The adjective mercurial refers to the supposed qualities of people born under the planet Mercury: eloquence, ingenuity, and aptitude for commerce. Mercurial people are volatile, sprightly, and ready-witted. I don’t know if Robin Williams was born under Mercury, but he certainly possessed a mercurial personality.
As with most ancient gods, cultural currents resulted in a conflation of similar deities. The Greek version of Mercury was Hermes. They became associated with Thoth—the Egyptian god of writing, magic, and wisdom. The result was the hybrid Hermes Trismegistus, “Hermes thrice greatest.” In this triple form, Mercury was regarded as the author of all mysterious doctrines, especially of the secrets of alchemy.
The mysterious wisdom of Hermes Trismegistus was closely guarded by its practitioners, giving us the word hermetic: “airtight” or “impervious to outside influences.” It can be used literally to refer to a physical object with an airtight seal, or figuratively, to refer to a closed society, as in an article about a genre of radio announcers:
. . . with few exceptions classical announcers exist in hermetic bubbles, known only to their flocks, ignored by their peers.
The adverb hermetically is also used both literally and figuratively:
By hermetically sealing microsystems and protecting them from harmful environmental influences, their reliability and lifetime can be significantly increased.

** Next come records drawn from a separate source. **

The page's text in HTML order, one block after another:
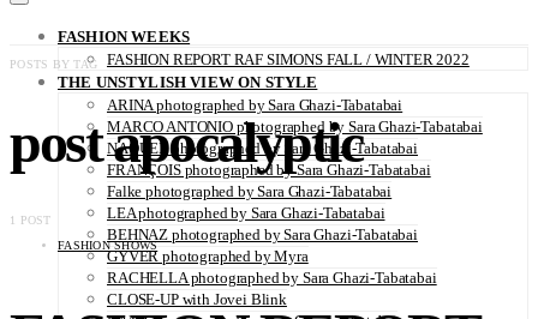
FASHION WEEKS
FASHION REPORT RAF SIMONS FALL / WINTER 2022
THE UNSTYLISH VIEW ON STYLE
ARINA photographed by Sara Ghazi-Tabatabai
MARCO ANTONIO photographed by Sara Ghazi-Tabatabai
NAOUEL photographed by Sara Ghazi-Tabatabai
FRANÇOIS photographed by Sara Ghazi-Tabatabai
Falke photographed by Sara Ghazi-Tabatabai
LEA photographed by Sara Ghazi-Tabatabai
BEHNAZ photographed by Sara Ghazi-Tabatabai
GYVER photographed by Myra
RACHELLA photographed by Sara Ghazi-Tabatabai
CLOSE-UP with Jovei Blink
POSTS BY TAG
post apocalyptic
1 POST
FASHION SHOWS
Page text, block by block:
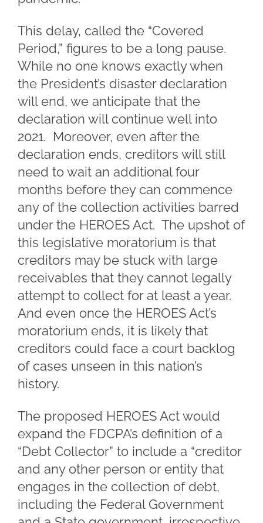
This delay, called the “Covered
Period,” figures to be a long pause.
While no one knows exactly when
the President’s disaster declaration
will end, we anticipate that the
declaration will continue well into
2021. Moreover, even after the
declaration ends, creditors will still
need to wait an additional four
months before they can commence
any of the collection activities barred
under the HEROES Act. The upshot of
this legislative moratorium is that
creditors may be stuck with large
receivables that they cannot legally
attempt to collect for at least a year.
And even once the HEROES Act’s
moratorium ends, it is likely that
creditors could face a court backlog
of cases unseen in this nation’s
history.
The proposed HEROES Act would
expand the FDCPA’s definition of a
“Debt Collector” to include a “creditor
and any other person or entity that
engages in the collection of debt,
including the Federal Government

[Pedestrians engaged with electronic devices] are hermetically sealed off from one another, not taking in the air or the stupendous buildings or the sky or just the miracle of confronting the earth as it is.
Some other words that derive from the name Hermes are herm, hermaphrodite, hermeneutics, and the female name Hermione.
A herm is an ancient boundary marker in the form of a squared pillar that often had the carved head of Hermes on the top.
The word hermaphrodite combines the names Hermes and Aphrodite. According to the version of the myth in Ovid, Hermaphroditus was a handsome youth, son of Hermes and Aphrodite. In a switch from the usual god-rapes-nymph story, Hermaphroditus was assaulted by the naiad Salmacis as he bathed naked in a spring. While her victim struggled to free himself, Salmacis prayed the gods would unite them forever. I suspect she just wanted the poor man to become a willing lover, but the gods took her literally and combined them into one bisexual body. In science, hermaphrodites are plants or animals for which it is normal for both male and female reproductive parts to exist on the same individual.
Hermeneutics is the branch of knowledge dealing with interpretation, especially of the Bible or literary texts.
Hermione is the feminine of Hermes. The name has acquired a new popularity, thanks to the character Hermione Granger in the J. K. Rowling books. Before that Hermione entered the literary scene, I was familiar with the name as a character in Shakespeare’s The Winter’s Tale and as the name of the actress Hermione Gingold. If you’ve watched the film The Music Man, you’ll probably remember Hermione Gingold as the mayor’s wife, admonishing her husband to mind his “phraseology.”